### [EXERCISE DESCRIPTION]
If a record holds a picture, drop the picture and return the rest of the record word for word.
Segment Start: THE DATA
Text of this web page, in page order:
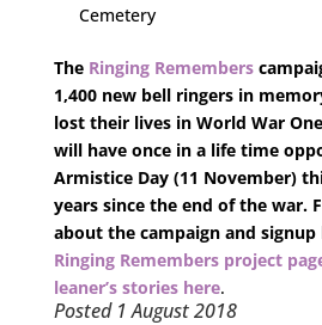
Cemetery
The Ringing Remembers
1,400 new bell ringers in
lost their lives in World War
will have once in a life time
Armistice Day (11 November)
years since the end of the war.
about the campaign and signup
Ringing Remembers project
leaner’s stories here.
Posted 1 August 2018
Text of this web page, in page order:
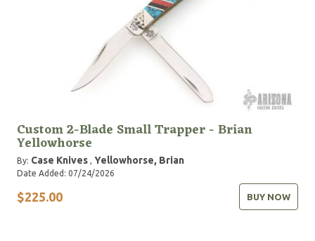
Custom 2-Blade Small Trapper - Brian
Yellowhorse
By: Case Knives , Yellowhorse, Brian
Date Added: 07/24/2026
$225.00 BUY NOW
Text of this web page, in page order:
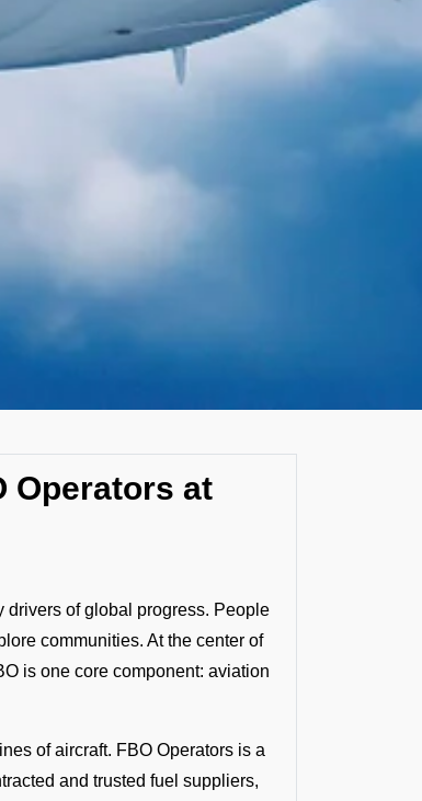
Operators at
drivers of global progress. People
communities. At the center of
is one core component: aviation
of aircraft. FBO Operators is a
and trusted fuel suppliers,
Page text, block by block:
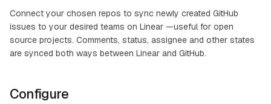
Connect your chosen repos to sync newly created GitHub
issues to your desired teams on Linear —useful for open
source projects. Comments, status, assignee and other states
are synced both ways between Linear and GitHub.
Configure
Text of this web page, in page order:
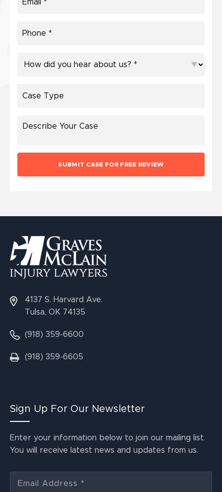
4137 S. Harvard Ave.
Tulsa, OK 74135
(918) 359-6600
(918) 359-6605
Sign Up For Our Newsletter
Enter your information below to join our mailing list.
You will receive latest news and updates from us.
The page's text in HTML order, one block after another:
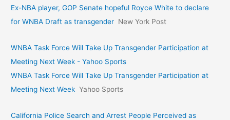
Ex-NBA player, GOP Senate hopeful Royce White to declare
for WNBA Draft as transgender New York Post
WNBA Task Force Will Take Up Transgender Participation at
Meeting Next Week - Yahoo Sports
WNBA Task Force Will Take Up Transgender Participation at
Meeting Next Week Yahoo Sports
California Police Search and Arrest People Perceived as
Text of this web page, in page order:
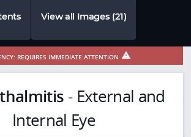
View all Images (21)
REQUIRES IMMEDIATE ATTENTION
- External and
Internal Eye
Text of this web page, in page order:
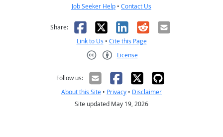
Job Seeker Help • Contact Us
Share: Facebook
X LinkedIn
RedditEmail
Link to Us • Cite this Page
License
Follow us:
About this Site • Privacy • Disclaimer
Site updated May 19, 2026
Segment End: THE DATA
### [SOLUTION FOR THIS TASK]
Text of this web page, in page order:
Cemetery
The Ringing Remembers
1,400 new bell ringers in
lost their lives in World War
will have once in a life time
Armistice Day (11 November)
years since the end of the war.
about the campaign and signup
Ringing Remembers project
leaner’s stories here.
Posted 1 August 2018
Text of this web page, in page order:
Custom 2-Blade Small Trapper - Brian
Yellowhorse
By: Case Knives , Yellowhorse, Brian
Date Added: 07/24/2026
$225.00 BUY NOW
Text of this web page, in page order:
Operators at
drivers of global progress. People
communities. At the center of
is one core component: aviation
of aircraft. FBO Operators is a
and trusted fuel suppliers,
Page text, block by block:
Connect your chosen repos to sync newly created GitHub
issues to your desired teams on Linear —useful for open
source projects. Comments, status, assignee and other states
are synced both ways between Linear and GitHub.
Configure
Text of this web page, in page order:
4137 S. Harvard Ave.
Tulsa, OK 74135
(918) 359-6600
(918) 359-6605
Sign Up For Our Newsletter
Enter your information below to join our mailing list.
You will receive latest news and updates from us.
The page's text in HTML order, one block after another:
Ex-NBA player, GOP Senate hopeful Royce White to declare
for WNBA Draft as transgender New York Post
WNBA Task Force Will Take Up Transgender Participation at
Meeting Next Week - Yahoo Sports
WNBA Task Force Will Take Up Transgender Participation at
Meeting Next Week Yahoo Sports
California Police Search and Arrest People Perceived as
Text of this web page, in page order:
View all Images (21)
REQUIRES IMMEDIATE ATTENTION
- External and
Internal Eye
Text of this web page, in page order:
Job Seeker Help • Contact Us
Share: Facebook
X LinkedIn
RedditEmail
Link to Us • Cite this Page
License
Follow us:
About this Site • Privacy • Disclaimer
Site updated May 19, 2026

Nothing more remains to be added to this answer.